Qualities of monkey metacognition: Wagered time (WT) is diagnostic of the animals’ performance
To further substantiate these results, we expected that monkeys could indicate their confidence using their trial-by-trial wagered time. We showed that wagered time is diagnostic of the animals’ performance using a number of analyses. First, we compared the accuracy in reached (high confidence) and unreached (low confidence) trials; chi-square tests revealed that monkeys had higher accuracy in higher-confidence trials in both meta-perception (all four monkeys: χ2(1) = 31.88, p < 0.001; for individual monkeys: all p values < 0.05, Figure 6a) and meta-memory (all four monkeys: χ2(1) = 13.41, p < 0.001; for individual monkeys: all p values < 0.05, Figure 6b). To test whether the WT tracked the response outcomes, we performed logistic regression on response outcomes with WT, task (memory/perception), and the cross-product as factors. We confirmed that the WT could accurately predict the trial outcome (β1 = 0.033, standard error = 0.007, odds ratio = 1.033, z = 4.586, p < 0.001; Figure 6e). We found no interaction between task and WT (β3 = 0.0014, standard error = 0.011, odds ratio = 1.014, z = 1.335, p = 0.182), indicating that WT in both memory and perception tasks tracked the response outcomes. These results showed that the trial-wise wagered time was diagnostic of the animals’ decision outcome, reflecting that the monkeys were aware of their judgement outcome. All results held when we performed the analyses for each monkey individually (Table 3).

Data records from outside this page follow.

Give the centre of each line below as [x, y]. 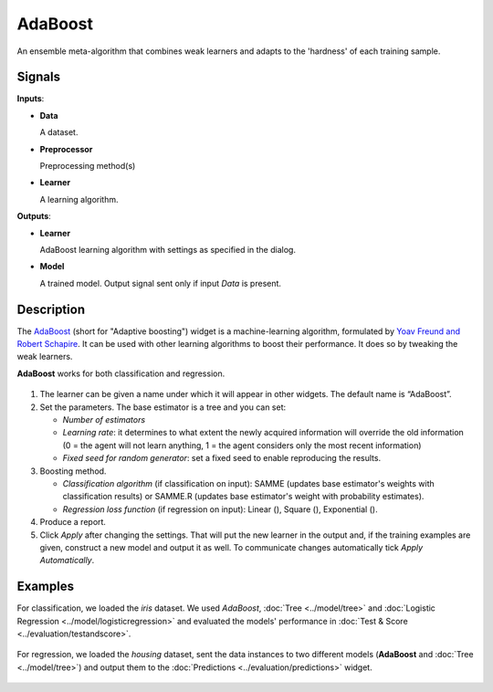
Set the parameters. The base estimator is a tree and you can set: [163, 407]
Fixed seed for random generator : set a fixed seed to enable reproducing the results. [222, 458]
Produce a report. [73, 522]
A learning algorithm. [79, 199]
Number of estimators [104, 419]
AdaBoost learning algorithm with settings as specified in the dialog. [168, 249]
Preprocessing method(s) [88, 166]
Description [51, 309]
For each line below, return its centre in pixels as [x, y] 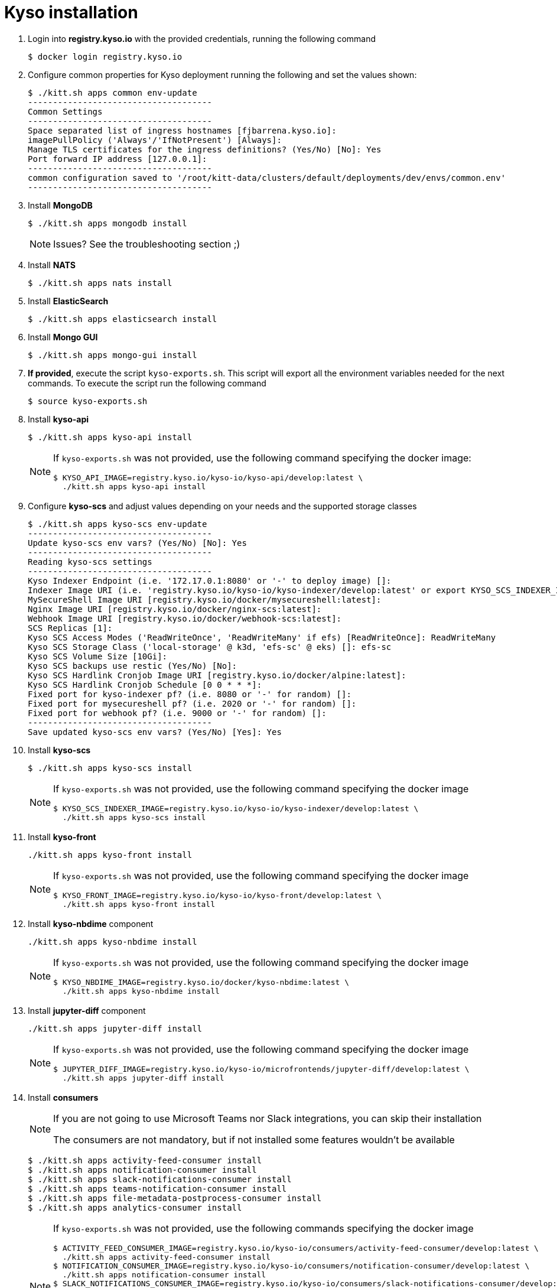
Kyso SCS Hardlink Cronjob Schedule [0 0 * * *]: [145, 684]
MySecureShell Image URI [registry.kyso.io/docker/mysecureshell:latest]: [205, 599]
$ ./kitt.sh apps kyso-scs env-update [118, 524]
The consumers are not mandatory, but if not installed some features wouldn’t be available [254, 1139]
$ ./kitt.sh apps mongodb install [108, 223]
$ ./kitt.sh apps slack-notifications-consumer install [160, 1179]
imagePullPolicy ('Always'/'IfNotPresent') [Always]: [155, 140]
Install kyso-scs [59, 750]
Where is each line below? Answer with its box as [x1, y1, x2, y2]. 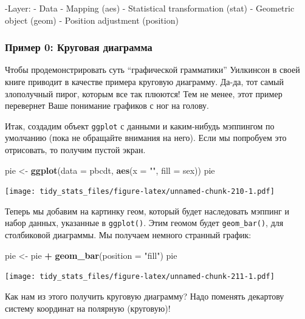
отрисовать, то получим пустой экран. [5, 143, 146, 156]
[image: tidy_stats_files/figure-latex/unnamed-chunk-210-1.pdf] [5, 187, 275, 196]
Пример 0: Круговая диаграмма [5, 39, 152, 55]
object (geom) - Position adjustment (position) [5, 13, 179, 26]
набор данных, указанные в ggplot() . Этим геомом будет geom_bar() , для [5, 216, 284, 229]
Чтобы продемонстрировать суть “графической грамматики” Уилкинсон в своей [5, 63, 300, 76]
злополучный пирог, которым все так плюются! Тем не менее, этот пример [5, 87, 283, 100]
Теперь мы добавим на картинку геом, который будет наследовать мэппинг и [5, 204, 289, 217]
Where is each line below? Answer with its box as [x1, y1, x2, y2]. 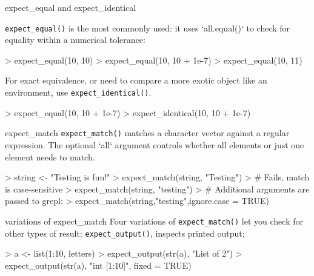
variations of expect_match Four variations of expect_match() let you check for [5, 214, 303, 227]
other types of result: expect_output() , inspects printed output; [5, 226, 245, 239]
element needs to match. [5, 150, 95, 163]
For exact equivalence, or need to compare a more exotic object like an [5, 74, 267, 87]
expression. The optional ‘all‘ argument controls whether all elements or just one [5, 138, 304, 151]
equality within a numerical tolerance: [5, 33, 145, 46]
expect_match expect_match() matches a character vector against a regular [5, 126, 290, 139]
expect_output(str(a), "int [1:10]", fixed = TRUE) [5, 258, 192, 271]
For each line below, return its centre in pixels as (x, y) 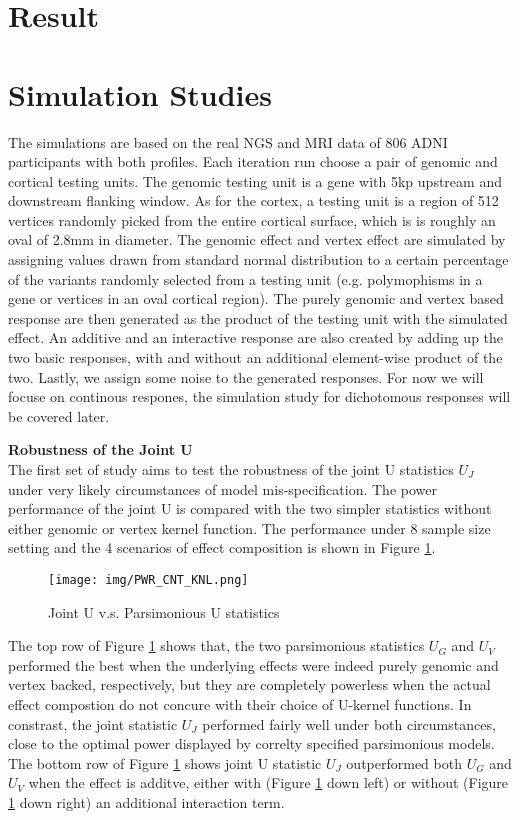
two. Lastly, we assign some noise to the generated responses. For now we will (246, 376)
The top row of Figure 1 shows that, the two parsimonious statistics (216, 645)
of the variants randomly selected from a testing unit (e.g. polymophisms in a (245, 278)
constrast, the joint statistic (93, 723)
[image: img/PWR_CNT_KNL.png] (148, 579)
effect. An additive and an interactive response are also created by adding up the (256, 337)
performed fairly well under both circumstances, (349, 723)
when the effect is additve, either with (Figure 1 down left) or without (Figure (268, 782)
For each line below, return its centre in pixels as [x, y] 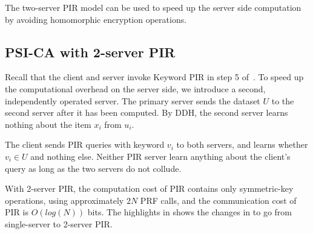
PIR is [17, 212]
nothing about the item [48, 124]
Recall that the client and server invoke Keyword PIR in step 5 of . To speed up [154, 77]
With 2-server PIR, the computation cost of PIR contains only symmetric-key [149, 188]
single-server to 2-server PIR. [59, 223]
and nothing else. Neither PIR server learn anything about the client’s [160, 156]
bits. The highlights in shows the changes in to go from [190, 212]
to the [283, 100]
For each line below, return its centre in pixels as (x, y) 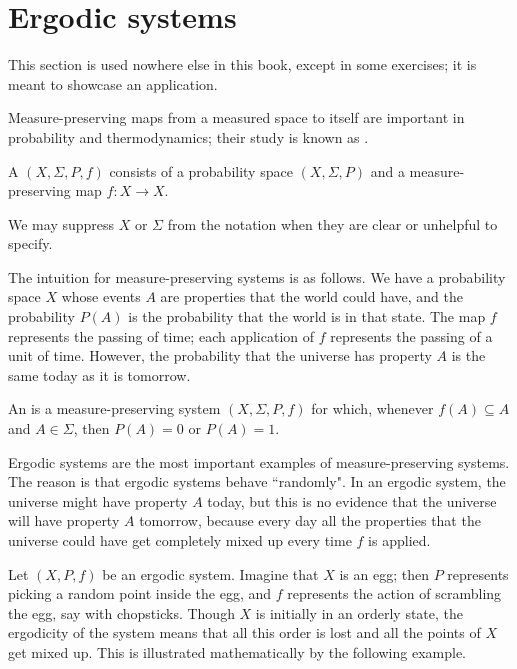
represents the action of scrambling (394, 593)
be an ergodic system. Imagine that (210, 573)
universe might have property (98, 500)
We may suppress (61, 223)
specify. (30, 243)
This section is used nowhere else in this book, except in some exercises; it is (242, 64)
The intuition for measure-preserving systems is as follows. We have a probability (257, 276)
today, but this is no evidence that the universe (352, 500)
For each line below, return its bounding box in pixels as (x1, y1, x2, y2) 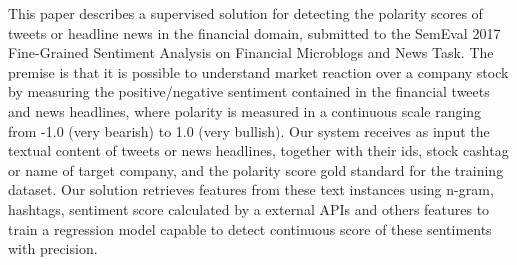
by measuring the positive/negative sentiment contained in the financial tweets (8, 81, 490, 102)
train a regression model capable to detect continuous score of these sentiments (8, 218, 492, 239)
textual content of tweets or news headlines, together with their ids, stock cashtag (8, 140, 509, 161)
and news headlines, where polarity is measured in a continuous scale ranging (8, 100, 482, 121)
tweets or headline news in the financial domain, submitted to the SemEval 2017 (8, 22, 501, 43)
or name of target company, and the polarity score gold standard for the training (8, 159, 504, 180)
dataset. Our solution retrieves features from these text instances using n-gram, (8, 179, 494, 200)
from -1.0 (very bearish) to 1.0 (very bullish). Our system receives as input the (8, 120, 490, 141)
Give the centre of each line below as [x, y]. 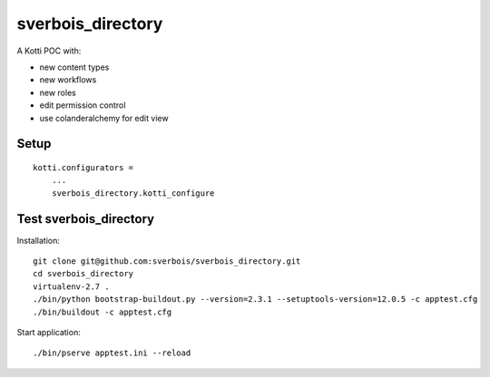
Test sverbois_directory [85, 219]
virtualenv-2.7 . [71, 286]
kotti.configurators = [83, 167]
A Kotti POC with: [49, 51]
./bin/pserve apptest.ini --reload [112, 353]
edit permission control [83, 105]
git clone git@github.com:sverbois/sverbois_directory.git [167, 261]
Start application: [49, 332]
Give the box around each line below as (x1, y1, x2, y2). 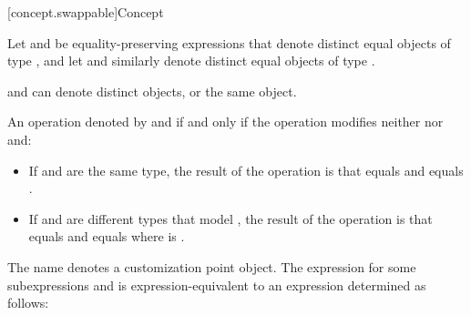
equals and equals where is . (28, 227, 185, 246)
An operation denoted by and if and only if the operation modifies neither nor (7, 112, 444, 131)
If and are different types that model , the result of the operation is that (28, 208, 433, 228)
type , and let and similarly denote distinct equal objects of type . (7, 51, 375, 70)
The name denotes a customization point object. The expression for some (7, 257, 416, 276)
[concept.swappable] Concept (7, 3, 164, 21)
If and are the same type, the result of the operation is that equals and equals (28, 160, 464, 179)
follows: (7, 293, 49, 312)
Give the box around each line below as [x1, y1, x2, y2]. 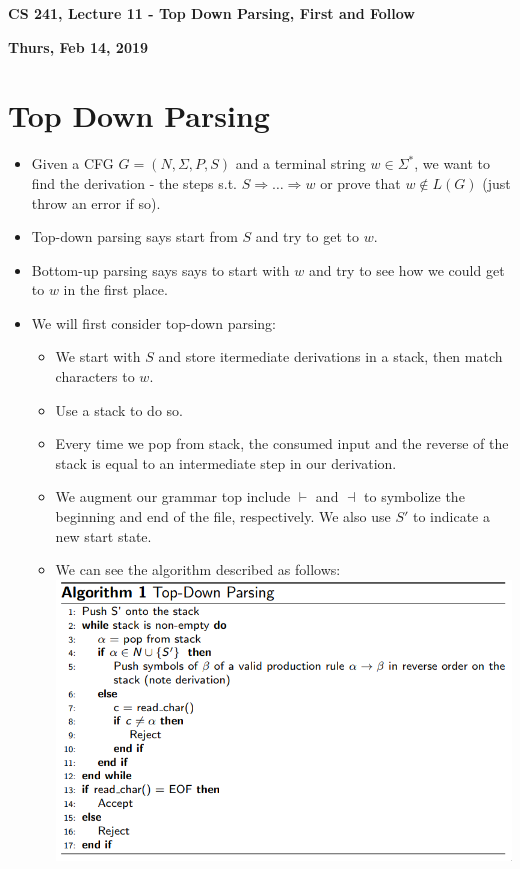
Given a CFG [31, 153, 114, 174]
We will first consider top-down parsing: [31, 312, 276, 333]
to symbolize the [364, 486, 465, 507]
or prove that [320, 172, 401, 193]
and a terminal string [235, 153, 366, 174]
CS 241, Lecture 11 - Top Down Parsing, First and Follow [8, 3, 415, 23]
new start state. [55, 525, 152, 546]
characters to [55, 366, 135, 387]

Qualities of monkey metacognition: Evidence regarding domain specificity
While we found a positive correlation between the perception and memory domains in daily individual accuracy (r(80) = 0.271; p = 0.0151; Figure 7a), their respective metacognitive efficiency scores did not correlate (r(80) = 0.1134; p = 0.3164; right panel in Figure 7b). This prompted us to examine the domain specificity with bias-free metacognitive efficiency (H-model meta-d′/d′). To assess the potential covariation between metacognitive abilities, we calculated a domain-generality index (DGI) for each subject. We quantified each monkey’s domain generality as well as the mean across the two tasks (Figure 7c and d). Specifically, we shuffled the task types (memory/perception) across all 40 days (20 days of memory and 20 days of perception) within each subject. This procedure was shuffled 1,000 times, and we obtained 40,000 simulated DGI values for each monkey. We found that all monkeys’ DGIs were above the simulated values, as confirmed by Mann–Whitney U tests against the mean of the simulated data (Mars: 0.167; Saturn: 0.182; Uranus: 0.350; Neptune: 0.260; Mann–Whitney U test results: all p values < 0.001, Figure 7e). Additionally, we employed pairwise correlation to assess the similarity of the two tasks across and within subjects (Figure 7g). The matrix of pairwise correlation was hierarchically clustered (Figure 7h), revealing two distinct clusters in which data from the same domain in multiple monkeys grouped together (whereas within-monkey data did not). This indicates that the within-task similarity of metacognitive efficiency was stronger than the within-subjects similarity. Together, these results suggest domain-specific constraints on metacognitive ability that transcend the individual animal level.